Tap to compute focus, exposure, and white balance, as described for still photos. (You can even long-press to trigger the exposure and focus locks, or drag the tiny yellow sun to adjust exposure manually, as described earlier.)

Then tap Record (inline)—or press a volume key—and you’re rolling! As you film, a time counter ticks away at the top.

iPhone 11 Family: QuickTake Video

If you have an iPhone 11 or 11 Pro, a special treat awaits, which Apple calls QuickTake: You can now shoot videos even in Photo mode! No mode-switching necessary, which can be a time-saving, fumble-reducing blessing.

Instead, just hold down the regular shutter button (inline), or single-press either volume key on the side of the phone. You’re recording video as long as you’re pressing. (A new inline button appears, too, in case you want to snap a still photo while you’re rolling.)

NOTE

Unfortunately, your video will have whatever aspect ratio (proportions) your still photo would have had. Usually, that’s 4:3, which is standard for photos but awfully squarish for a video.

Now you understand why Apple granted you a quick way to switch to standard video dimensions, 16:9, as described starting in “iPhone 11 and 11 Pro: Changing the Proportions”.

Love that tip?
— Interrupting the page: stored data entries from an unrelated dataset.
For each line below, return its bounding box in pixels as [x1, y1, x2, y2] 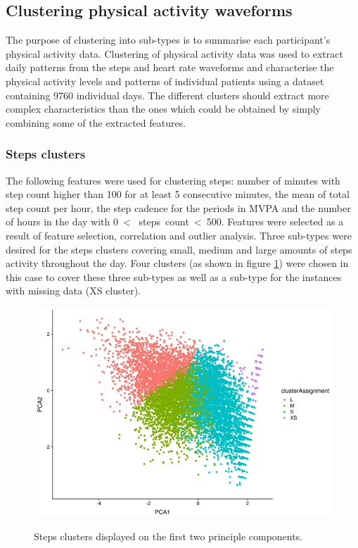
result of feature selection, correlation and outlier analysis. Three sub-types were [6, 228, 352, 242]
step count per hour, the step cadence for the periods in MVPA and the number [6, 200, 351, 215]
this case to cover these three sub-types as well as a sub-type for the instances [6, 269, 342, 284]
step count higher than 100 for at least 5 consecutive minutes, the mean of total [6, 187, 350, 201]
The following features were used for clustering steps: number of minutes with [6, 173, 340, 187]
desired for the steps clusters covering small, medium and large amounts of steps [6, 242, 352, 256]
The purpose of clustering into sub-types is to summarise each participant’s [6, 32, 331, 47]
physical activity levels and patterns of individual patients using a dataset [6, 73, 324, 88]
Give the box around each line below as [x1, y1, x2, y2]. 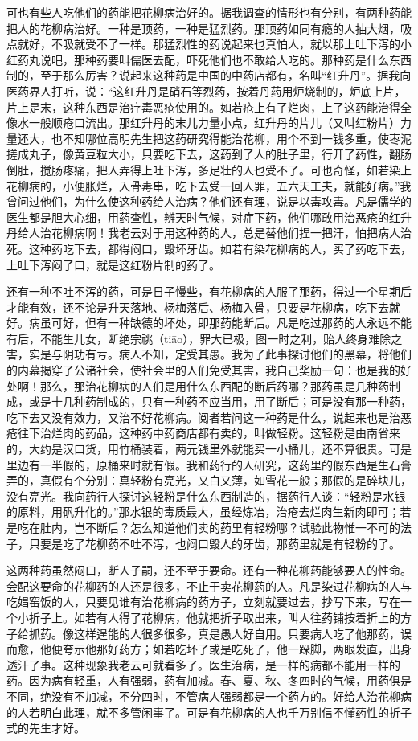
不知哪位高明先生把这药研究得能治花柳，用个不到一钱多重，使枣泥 [62, 129, 412, 146]
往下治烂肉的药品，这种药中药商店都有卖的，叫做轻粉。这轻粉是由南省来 [17, 424, 400, 441]
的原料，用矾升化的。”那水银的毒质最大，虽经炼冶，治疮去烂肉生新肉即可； [6, 503, 400, 520]
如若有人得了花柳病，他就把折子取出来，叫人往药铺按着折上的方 [73, 608, 412, 625]
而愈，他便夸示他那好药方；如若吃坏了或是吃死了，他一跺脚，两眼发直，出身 [6, 641, 412, 657]
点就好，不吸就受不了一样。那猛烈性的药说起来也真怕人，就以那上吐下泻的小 [6, 35, 412, 52]
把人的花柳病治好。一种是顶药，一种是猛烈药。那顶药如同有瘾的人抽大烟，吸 [6, 19, 412, 36]
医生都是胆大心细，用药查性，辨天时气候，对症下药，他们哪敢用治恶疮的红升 [6, 208, 412, 225]

Then here’s something even tippier: If your finger gets tired holding down the inline button while recording, slide it to the right and then let go. You’ve just triggered Record Lock (below). Now you’ll keep on filming until you tap inline to stop.

A Note About Resolution—and 4K Video

Video generally plays back at 30 frames a second. But the iPhone 6 and later can record and play back 60 frames a second. Video you shoot this way has a smoothness and clarity that’s almost surreal. (It also takes up twice as much space on your phone.) You choose the video quality you want in SettingsCameraRecord Video. Experiment with 60 frames per second; see if you feel the result is worth the storage space.
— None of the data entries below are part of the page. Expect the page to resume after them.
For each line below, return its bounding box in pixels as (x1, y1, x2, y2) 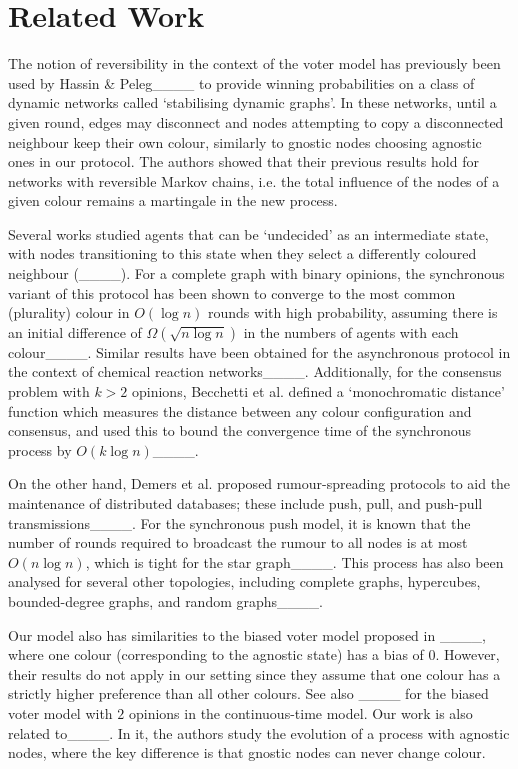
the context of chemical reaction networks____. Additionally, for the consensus (8, 361, 502, 382)
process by (8, 439, 72, 460)
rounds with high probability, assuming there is (208, 302, 498, 323)
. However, (435, 644, 500, 665)
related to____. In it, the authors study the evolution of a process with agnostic (8, 722, 510, 743)
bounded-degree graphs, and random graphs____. (8, 590, 323, 611)
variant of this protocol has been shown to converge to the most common (8, 282, 456, 303)
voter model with (8, 702, 113, 723)
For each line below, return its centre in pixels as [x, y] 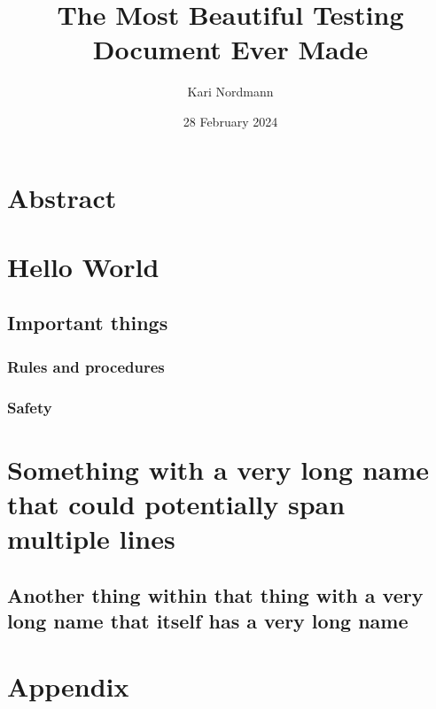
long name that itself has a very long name [208, 621]
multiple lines [91, 539]
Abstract [62, 197]
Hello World [83, 266]
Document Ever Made [230, 49]
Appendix [68, 686]
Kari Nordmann [230, 92]
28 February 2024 [230, 121]
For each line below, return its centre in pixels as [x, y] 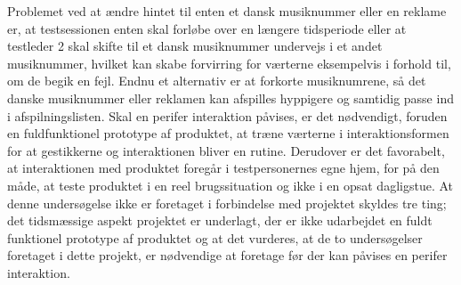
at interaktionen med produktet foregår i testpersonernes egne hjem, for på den [223, 168]
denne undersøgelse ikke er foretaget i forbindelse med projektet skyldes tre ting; [227, 203]
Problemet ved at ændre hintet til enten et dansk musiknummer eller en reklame [227, 11]
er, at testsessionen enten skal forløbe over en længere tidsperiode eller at [207, 28]
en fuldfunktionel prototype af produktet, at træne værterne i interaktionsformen [228, 133]
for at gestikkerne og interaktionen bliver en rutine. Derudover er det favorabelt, [226, 150]
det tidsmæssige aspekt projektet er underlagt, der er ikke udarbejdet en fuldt [220, 220]
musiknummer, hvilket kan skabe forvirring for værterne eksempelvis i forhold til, [229, 63]

This is also, by the way, where you turn on 4K recording on the 6s and later models. 4K televisions, also called Ultra HD, are TV sets with four times as many tiny pixels as an HDTV, for four times the clarity.
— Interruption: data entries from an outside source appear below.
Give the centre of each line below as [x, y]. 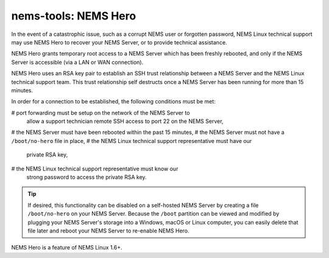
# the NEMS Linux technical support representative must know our [95, 169]
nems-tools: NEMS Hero [74, 16]
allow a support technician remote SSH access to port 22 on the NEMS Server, [125, 121]
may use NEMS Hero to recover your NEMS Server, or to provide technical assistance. [119, 42]
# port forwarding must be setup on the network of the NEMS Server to [101, 113]
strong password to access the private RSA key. [87, 177]
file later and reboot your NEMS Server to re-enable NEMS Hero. [108, 231]
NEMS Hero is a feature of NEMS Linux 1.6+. [67, 248]
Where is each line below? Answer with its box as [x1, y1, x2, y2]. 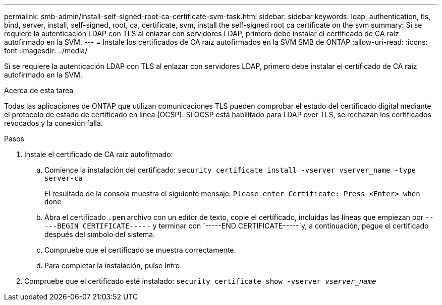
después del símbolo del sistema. [44, 230, 155, 239]
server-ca [44, 174, 83, 182]
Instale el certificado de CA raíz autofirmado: [24, 150, 173, 159]
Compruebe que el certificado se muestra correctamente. [44, 246, 236, 254]
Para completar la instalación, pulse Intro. [44, 261, 182, 270]
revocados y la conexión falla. [4, 119, 103, 127]
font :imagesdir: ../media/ [4, 46, 88, 55]
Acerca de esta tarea [4, 86, 74, 95]
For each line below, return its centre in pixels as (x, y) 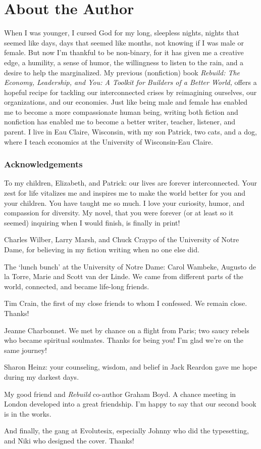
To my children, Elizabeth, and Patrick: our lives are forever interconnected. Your (130, 183)
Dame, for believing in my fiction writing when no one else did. (102, 250)
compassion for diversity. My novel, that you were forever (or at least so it (119, 213)
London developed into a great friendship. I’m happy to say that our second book (130, 404)
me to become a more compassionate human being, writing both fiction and (121, 111)
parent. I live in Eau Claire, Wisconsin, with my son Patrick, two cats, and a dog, (130, 132)
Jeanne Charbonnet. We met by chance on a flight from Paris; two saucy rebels (127, 330)
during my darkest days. (42, 376)
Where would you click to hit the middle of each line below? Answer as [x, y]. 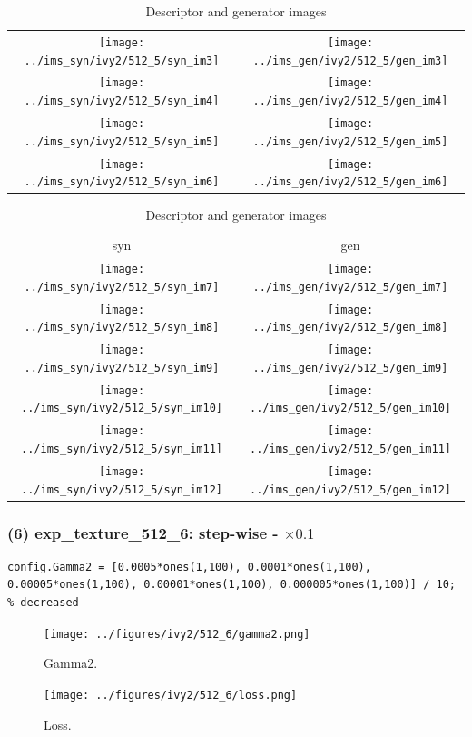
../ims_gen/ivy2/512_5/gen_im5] [350, 141]
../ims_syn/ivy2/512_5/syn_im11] [122, 448]
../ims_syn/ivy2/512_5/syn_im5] [122, 141]
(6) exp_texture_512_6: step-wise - [143, 532]
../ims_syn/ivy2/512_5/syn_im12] [122, 489]
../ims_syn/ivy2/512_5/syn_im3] [122, 60]
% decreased [43, 603]
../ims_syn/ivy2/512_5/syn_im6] [122, 182]
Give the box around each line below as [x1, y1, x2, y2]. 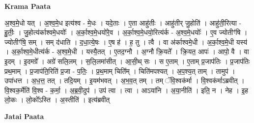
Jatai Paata [4, 111, 44, 121]
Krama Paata [4, 1, 51, 11]
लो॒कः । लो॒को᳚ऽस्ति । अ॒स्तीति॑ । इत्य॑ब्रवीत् [4, 94, 110, 105]
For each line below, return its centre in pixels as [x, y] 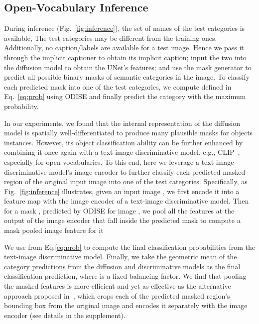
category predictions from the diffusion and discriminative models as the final [122, 266]
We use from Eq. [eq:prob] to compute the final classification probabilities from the [129, 247]
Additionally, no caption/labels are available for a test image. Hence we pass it [124, 48]
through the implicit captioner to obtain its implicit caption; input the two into [125, 57]
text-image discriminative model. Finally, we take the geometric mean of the [121, 257]
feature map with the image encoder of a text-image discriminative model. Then [127, 201]
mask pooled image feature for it [54, 230]
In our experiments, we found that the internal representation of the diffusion [122, 123]
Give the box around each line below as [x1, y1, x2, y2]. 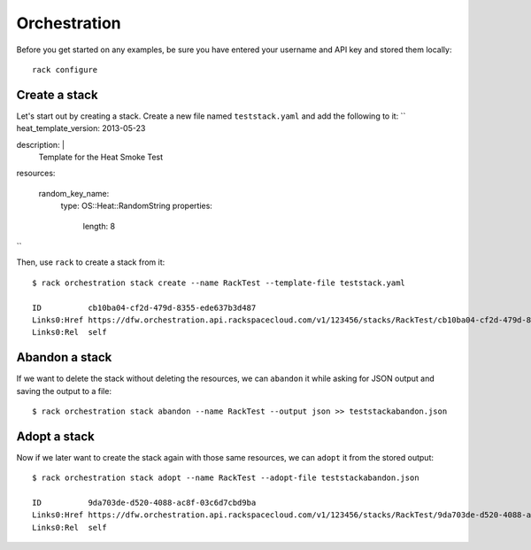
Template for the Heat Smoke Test [38, 151, 164, 163]
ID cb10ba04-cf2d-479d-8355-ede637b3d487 [32, 302, 257, 313]
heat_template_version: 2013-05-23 [16, 123, 146, 134]
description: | [16, 139, 65, 150]
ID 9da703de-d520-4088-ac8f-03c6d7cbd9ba [32, 498, 257, 508]
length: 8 [82, 221, 115, 231]
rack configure [32, 65, 98, 74]
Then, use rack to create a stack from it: [16, 257, 165, 267]
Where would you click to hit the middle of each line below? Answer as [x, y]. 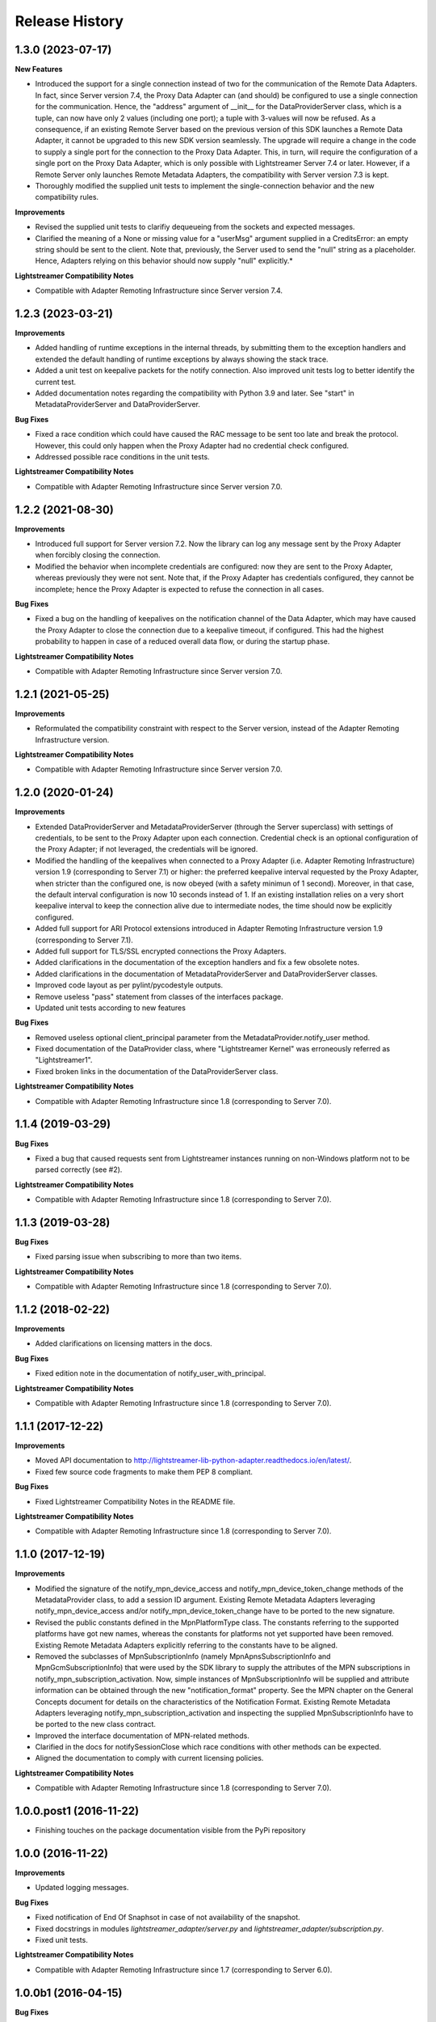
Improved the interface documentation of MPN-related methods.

4K shooting is not the factory setting, and that’s a good thing; it takes up a huge amount of storage space (375 megabytes a minute). Furthermore, you probably don’t have anywhere to play back recorded 4K video! Paradoxically, no iPhone has enough pixels to play 4K video. To see the difference, you need a 4K television or 4K computer screen, and you still have to sit very close. (You can post 4K video to YouTube—but even then, few people have screens capable of playing it back in 4K.)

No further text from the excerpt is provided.